Este cantante, nacido el 11 de febrero de 1950 en una población cercana a la capital asturiana y fallecido en 1991, nos dejó el recuerdo de un repertorio muy de su tiempo, una voz poderosa que subía octavas con facilidad, pero, sobre todo, un personaje diferente, llamativo, espectacular y muy en consonancia con su total espíritu artístico.
Poseía registro de contratenor y desde pequeño formó parte de coros parroquiales hasta que se unió a grupos pop siendo todavía muy joven. Cantar, pintar o esculpir fueron sus tres pasiones que intentó desarrollar en una España, la de los años 70, que andaba todavía entretenida en las canciones de Joselito y Marisol (niños) o Concha Piquer (mayores).
Se fue a vivir a Londres con la intención de desarrollar su vena artística a través de la pintura, pero la capital inglesa estaba en plena efervescencia punk, paralela al rock, con la explosión Beatles, llena de «Satisfaction» de los Rolling y un David Bowie desenfrenado con el que Casal se sintió inmediatamente identificado: barroco, personalísimo y ambiguo; esa admiración por Bowie le llevó a dedicarse a la música haciendo también de su persona, como haría el inglés, un personaje.

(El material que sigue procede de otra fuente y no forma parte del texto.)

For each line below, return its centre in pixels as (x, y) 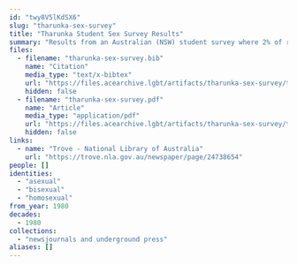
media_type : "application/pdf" (83, 116)
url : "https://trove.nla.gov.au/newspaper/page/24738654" (134, 157)
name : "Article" (55, 108)
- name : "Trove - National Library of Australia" (110, 148)
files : (21, 50)
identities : (31, 173)
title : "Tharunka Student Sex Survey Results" (96, 34)
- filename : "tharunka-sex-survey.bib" (91, 58)

Volvió a España a finales de los 70 cuando triunfaban cantantes melódicos como Nino Bravo, pero él traía en la cabeza otro tipo de acordes con los se tejerían los primeros compases de la Movida madrileña. A partir de los 80 su música se escucharía en todas partes: componía, pintaba, daba conciertos o producía los discos de otros y las películas de un novato Almodóvar que le debe, además de bandas sonoras, la introducción de una estética muy particular, brillante, colorista y tan excesiva como el propio Casal que recorría el día y la noche y todos los garitos de luces y sombras que funcionaban en aquella época.
A la salida de un after, ya de mañanita, tuvo un accidente de tráfico en el que sobrevivieron todos menos él. La prensa anotaba el gran tamaño del artista embutido en un Opel Corsa en el que quedó atrapado; un joven y bello cadáver que quedará en nuestros oídos con muchas melodías, aunque ninguna como la versión que hizo de «Eloise», la canción que Barry Ryan popularizó en 1968 y a la que Tino Casal dio una vida extraordinaria. Será la banda sonora del día 11 de febrero que sugiero escuchar a todo trapo y bailar desenfrenadamente en su honor y recuerdo. Es muy estimulante.